Сима помотала головой, сунула палец в рот, слизывая кровь. Ратник отвернулся к костру, подкормил его веткой. Палец не болел — или болел почти незаметно по сравнению со жгучей досадой: если бы Аля порезала палец, Алешка бы тут скакал как при пожаре. А что Сима? Воину и не такие ранки не страшны.



Кровь перестала идти. Девочка в задумчивости продолжала трогать языком подушечку пальца. Как хочется домой! Не просто к маме-папе, а в родной мир, где никто не видел, как она убивает.

Влад сидел на перилах беседки, упираясь пятками в край лавки. Он проковырял в стене плюща дыру и следил за дверью домика. Из-под низенького, потемневшего крыльца высунулась острая мордочка. Зверек понюхал воздух, пошевелил усами и снова спрятался. Людей чует. Разбухшая дверь тяжело отошла от косяка. Лера вышла на крыльцо. С ее локтя свисала Славкина куртка — Влад узнал ее по пятнам крови — и Костина замызганная рубаха. Наверняка девочка отправится к озеру. Узкая тропка уходила к берегу и сворачивала к небольшому мелкому заливчику с крупным серым песком на дне.

Влад торопливо спрыгнул с перил и пошел следом. Листва под ногами сменилась галькой, потом влажным песком. Лера не слышала его шагов и продолжала полоскать куртку. Толстая светлая коса была заколота на затылке, и Влад видел шею в облаке коротких, выбившихся из прически тонких прядок. Он демонстративно громко кашлянул.

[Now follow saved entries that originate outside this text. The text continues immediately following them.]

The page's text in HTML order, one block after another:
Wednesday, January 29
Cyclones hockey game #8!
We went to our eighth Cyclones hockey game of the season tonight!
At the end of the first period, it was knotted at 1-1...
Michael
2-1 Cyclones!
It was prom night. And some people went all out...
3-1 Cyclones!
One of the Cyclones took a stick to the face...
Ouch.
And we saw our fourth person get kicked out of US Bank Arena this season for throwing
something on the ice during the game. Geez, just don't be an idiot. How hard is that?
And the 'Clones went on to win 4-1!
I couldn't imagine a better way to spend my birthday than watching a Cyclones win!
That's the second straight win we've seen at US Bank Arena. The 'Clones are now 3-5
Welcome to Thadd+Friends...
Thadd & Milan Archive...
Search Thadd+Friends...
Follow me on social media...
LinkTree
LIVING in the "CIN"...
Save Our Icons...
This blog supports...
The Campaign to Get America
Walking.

Девочка вскочила, отступила к воде. Влад дернул уголком губ:

— Чего шарахаешься? Что я — совсем дурак?

Лера спокойно посмотрела в ответ — понимай, как хочешь.

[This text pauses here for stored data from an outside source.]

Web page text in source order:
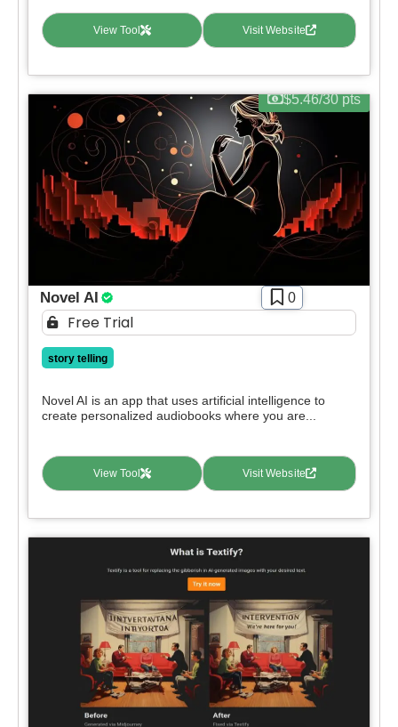
View Tool Visit Website
$5.46/30 pts
Novel AI 0
Free Trial
story telling
Novel AI is an app that uses artificial intelligence to
create personalized audiobooks where you are...
View Tool Visit Website
Apply filters

— Я извиниться хотел, — буркнул Влад. — Ну, наговорил тебе фигни.

Повисла пауза. Мальчик качнул ногой валяющуюся на земле ветку.

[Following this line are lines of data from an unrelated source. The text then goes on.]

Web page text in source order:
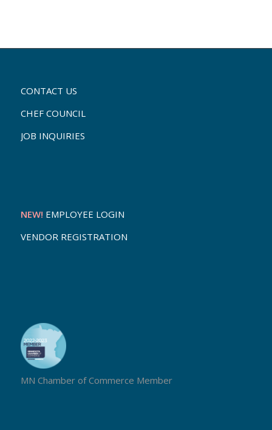
CONTACT US
CHEF COUNCIL
JOB INQUIRIES
NEW! EMPLOYEE LOGIN
VENDOR REGISTRATION
MN Chamber of Commerce Member
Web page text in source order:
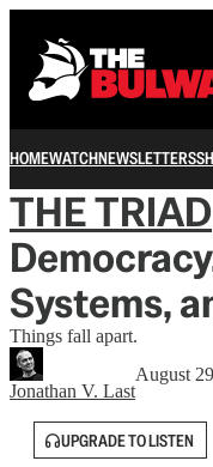
HOMEWATCHNEWSLETTERS
THE TRIAD
Systems,
Things fall apart.
Jonathan V. Last
August
UPGRADE TO LISTEN

— Так извиняйся, — заговорила Лера.

Влад вскинул удивленные глаза: ей чего, этого мало? Вот ведь гадство какое.

— Извини, — выдавил он.

Лера кивнула и вернулась к стирке. Кровь отходила плохо, даже если тереть ткань песком. Влад постоял еще, глядя на золотые завитки. Потом решился:

— Как там Костя?

— Спит, — девочка не повернулась.

Влад постоял, снова качнул ногой ветку. Нужно идти, он мешает. А, твою мать!

— Лерка, ну прости! Ну дурак, наговорил ерунды, да еще полез. Я же не со зла, в мозгах переклинило. Ну что мне, самому себе по морде дать? Возомнил черт знает что! Ты же мне правда… А-а, чего там! Ну извини. Балбес, идиот, дурак!

Лера оглянулась, вроде бы не улыбнулась, но ее глаза посветлели, и слова зазвучали намного мягче:

— Дурак. Но есть шанс поумнеть.

Влад выдохнул.

— К старости — обязательно, — пообещал он повеселевшим голосом.

— Ты знаешь, а нам ведь в голову не пришло тогда, что тут дело нечисто, — Лера опустила куртку в воду. — Мы вернулись в дом через несколько дней после потопа. Я спросила у Барбы… нет, просто заикнулась о Косте, а Фло как налетит! Думала, прибьет. Орала, как припадочная. А кого еще спросишь? Минка Фло боится… Да и что было спрашивать, зачем? Я не хотела слышать о том, как его доставали — мертвого, — мы были точно уверены, что он умер.

Лера осталась у воды, а Влад побрел к беседке кружным путем: нужно собрать еще веток для костра. Он все дальше и дальше заходил в лес, теряя домик из виду. Не хотелось лишних вопросительных взглядов. Ну да, он не ломанулся в дом и не сидит у постели Кости. Глупо сказать, но Владу было страшно. Ему вдруг стало казаться: дружба просто придумана, он так скучал, что незаметно для самого себя подменил реальность вымыслом. Костя придет в себя, глянет на него, как на чужого. И что дальше?

Сколько ни ходи кругами, а возвращаться придется. Влад добрел до беседки, с шумом уронил охапку веток. Неприкаянно остановился у порога. Когда подошел Алешка, даже обрадовался.

— Пошли, — тот протянул меч. — Славка лежит, так что, можно не тренироваться?

Влад послушно потащился следом. Лучше уж мечом махать, чем так маяться.

К ночи с озера потянуло такой прохладой, что пришлось все-таки перебраться в зал, к камину. Дом вообще оказался очень удобным: из большого зала двери вели в две спаленки. Этажом выше еще четыре, по паре с каждой стороны коридора. Там же, в коридоре, в ларях отыскались теплые одеяла и подушки. Нашлось даже зеркало в одной из комнат. «Визгу было!» — вспомнил Влад реакцию девчонок. Его так больше порадовала «ванная комната» в сенях: небольшая каморка, прикрытая тонкой дверцей. Там стояли широкий бак высотой по пояс, кувшины и тазы.